What needs to be done :: The whole listing, please: repeat it exactly, with the pictures left out.

== Data records ==

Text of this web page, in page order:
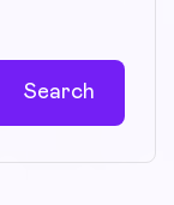
Search
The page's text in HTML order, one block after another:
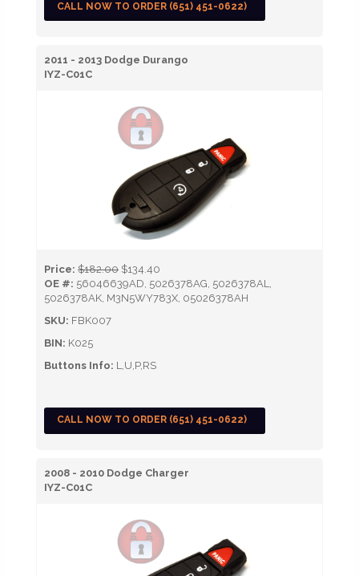
CALL NOW TO ORDER (651) 451-0622)
2011 - 2013 Dodge Durango
IYZ-C01C
Price: $182.00 $134.40
OE #: 56046639AD, 5026378AG, 5026378AL,
5026378AK, M3N5WY783X, 05026378AH
SKU: FBK007
BIN: K025
Buttons Info: L,U,P,RS
CALL NOW TO ORDER (651) 451-0622)
2008 - 2010 Dodge Charger
IYZ-C01C
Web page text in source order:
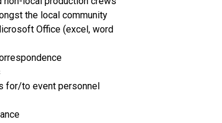
the local community
Office (excel, word
for/to event personnel
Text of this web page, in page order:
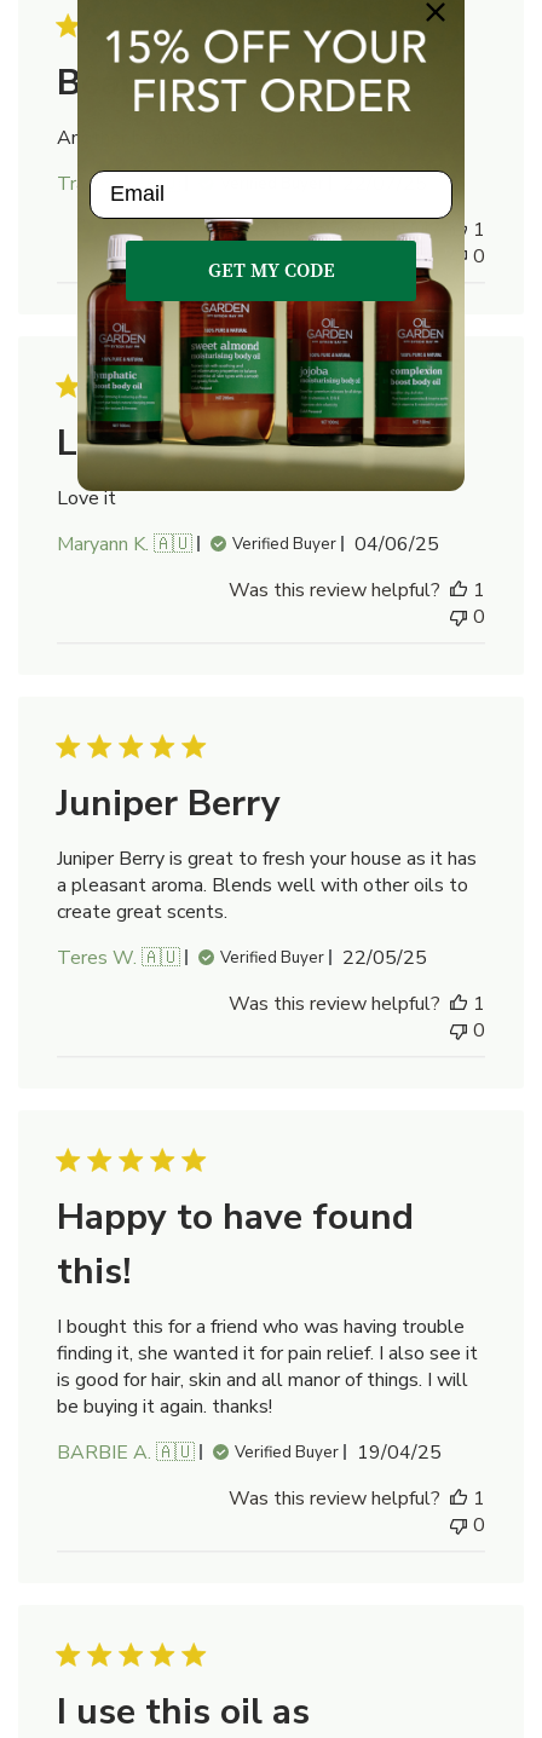
Beautiful
Another beautiful aroma
Tracey R. 🇦🇺
Published
Was this review helpful?
1
0
Love it
Love it
Maryann K. 🇦🇺
Verified Buyer
Published
04/06/25
Was this review helpful?
1
0
Juniper Berry
Juniper Berry is great to fresh your house as it has
a pleasant aroma. Blends well with other oils to
create great scents.
Teres W. 🇦🇺
Verified Buyer
Published
22/05/25
Was this review helpful?
1
0
Happy to have found
this!
I bought this for a friend who was having trouble
finding it, she wanted it for pain relief. I also see it
is good for hair, skin and all manor of things. I will
be buying it again. thanks!
BARBIE A. 🇦🇺
Verified Buyer
Published
19/04/25
Was this review helpful?
1
0
I use this oil as
Email
GET MY CODE
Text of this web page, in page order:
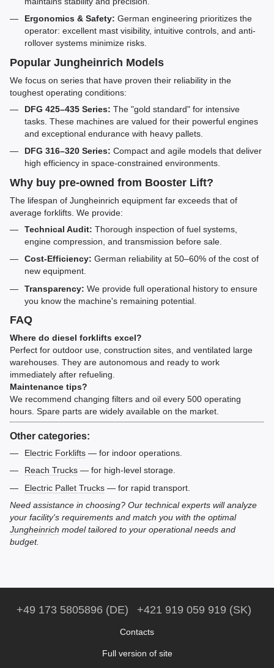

===

Reply ::
Text of this web page, in page order:
Search
The page's text in HTML order, one block after another:
CALL NOW TO ORDER (651) 451-0622)
2011 - 2013 Dodge Durango
IYZ-C01C
Price: $182.00 $134.40
OE #: 56046639AD, 5026378AG, 5026378AL,
5026378AK, M3N5WY783X, 05026378AH
SKU: FBK007
BIN: K025
Buttons Info: L,U,P,RS
CALL NOW TO ORDER (651) 451-0622)
2008 - 2010 Dodge Charger
IYZ-C01C
Web page text in source order:
the local community
Office (excel, word
for/to event personnel
Text of this web page, in page order:
Beautiful
Another beautiful aroma
Tracey R. 🇦🇺
Published
Was this review helpful?
1
0
Love it
Love it
Maryann K. 🇦🇺
Verified Buyer
Published
04/06/25
Was this review helpful?
1
0
Juniper Berry
Juniper Berry is great to fresh your house as it has
a pleasant aroma. Blends well with other oils to
create great scents.
Teres W. 🇦🇺
Verified Buyer
Published
22/05/25
Was this review helpful?
1
0
Happy to have found
this!
I bought this for a friend who was having trouble
finding it, she wanted it for pain relief. I also see it
is good for hair, skin and all manor of things. I will
be buying it again. thanks!
BARBIE A. 🇦🇺
Verified Buyer
Published
19/04/25
Was this review helpful?
1
0
I use this oil as
Email
GET MY CODE
Text of this web page, in page order:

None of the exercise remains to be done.